A spoken dialogue system that continuously conducts a dialogue that is a combination of an utterance from a user and a response to the utterance a plurality of times,
A response sentence database in which a plurality of response sentences indicating candidate responses are stored in advance;
A dialog recording unit for recording the past dialog content with the user a predetermined number of times;
A keyword extraction unit for extracting keywords in the dialogue content from the dialogue recording unit;
A word extraction unit that extracts a word included in the utterance when a new utterance is input from the user;
A selection unit that selects a response sentence corresponding to the extracted word and the extracted keyword among a plurality of response sentences stored in the response sentence database;
An output unit that outputs the selected response sentence to the user by voice as a response to the utterance;
A voice dialogue system comprising:

A partial storage unit capable of storing a part of the plurality of response sentences;
The selection unit includes:
Before a new utterance from the user is input, select a plurality of response sentences including the extracted keyword from the response sentence database;
Storing the selected plurality of response sentences in the partial storage unit;
The speech dialogue system according to claim 1, wherein a response sentence including a word included in the utterance is selected from the partial storage unit after a new utterance from the user is input.
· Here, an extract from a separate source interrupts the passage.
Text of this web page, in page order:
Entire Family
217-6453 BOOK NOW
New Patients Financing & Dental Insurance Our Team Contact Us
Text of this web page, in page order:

A word importance database in which importance based on a predetermined criterion is defined for each of a plurality of words;
The keyword extracting unit refers to the word importance database when a plurality of words are extracted as the keyword from the dialogue recording unit, and the importance is equal to or higher than a predetermined value among the extracted words. The spoken dialogue system according to claim 1, wherein a word is the keyword.
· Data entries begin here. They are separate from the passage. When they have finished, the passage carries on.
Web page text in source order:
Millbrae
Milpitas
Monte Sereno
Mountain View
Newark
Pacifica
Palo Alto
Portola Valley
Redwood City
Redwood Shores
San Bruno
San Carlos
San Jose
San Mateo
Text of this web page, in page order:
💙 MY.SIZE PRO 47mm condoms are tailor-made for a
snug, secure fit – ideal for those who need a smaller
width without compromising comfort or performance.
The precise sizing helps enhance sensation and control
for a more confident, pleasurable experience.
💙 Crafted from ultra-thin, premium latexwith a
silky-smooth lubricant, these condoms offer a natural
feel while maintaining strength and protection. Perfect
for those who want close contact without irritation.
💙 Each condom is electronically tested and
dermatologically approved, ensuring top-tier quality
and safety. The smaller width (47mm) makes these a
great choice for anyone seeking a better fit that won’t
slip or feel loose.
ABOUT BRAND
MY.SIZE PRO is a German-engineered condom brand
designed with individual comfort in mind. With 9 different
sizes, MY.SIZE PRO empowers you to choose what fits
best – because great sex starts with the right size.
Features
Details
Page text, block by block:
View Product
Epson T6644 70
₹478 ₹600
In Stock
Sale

The selection unit specifies the extracted word or another word related to the extracted keyword, does not include any of the extracted word or the extracted keyword, and The voice dialogue system according to any one of claims 1 to 3, wherein a response sentence including a word is selected as the corresponding response sentence among the plurality of response sentences.

A voice dialogue method using a voice dialogue system that continuously performs a dialogue that is a combination of an utterance from a user and a response to the utterance a plurality of times,
The spoken dialogue system includes:
A response sentence database in which a plurality of response sentences indicating candidate responses are stored in advance;
A dialogue recording unit that records a past number of dialogues with the user a predetermined number of times,
Extracting keywords in the dialogue content from the dialogue recording unit,
When a new utterance is input from the user, a word included in the utterance is extracted,
Selecting a response sentence corresponding to the extracted word and the extracted keyword from a plurality of response sentences stored in the response sentence database;
A voice dialogue method for outputting the selected response sentence to the user by voice as a response to the utterance.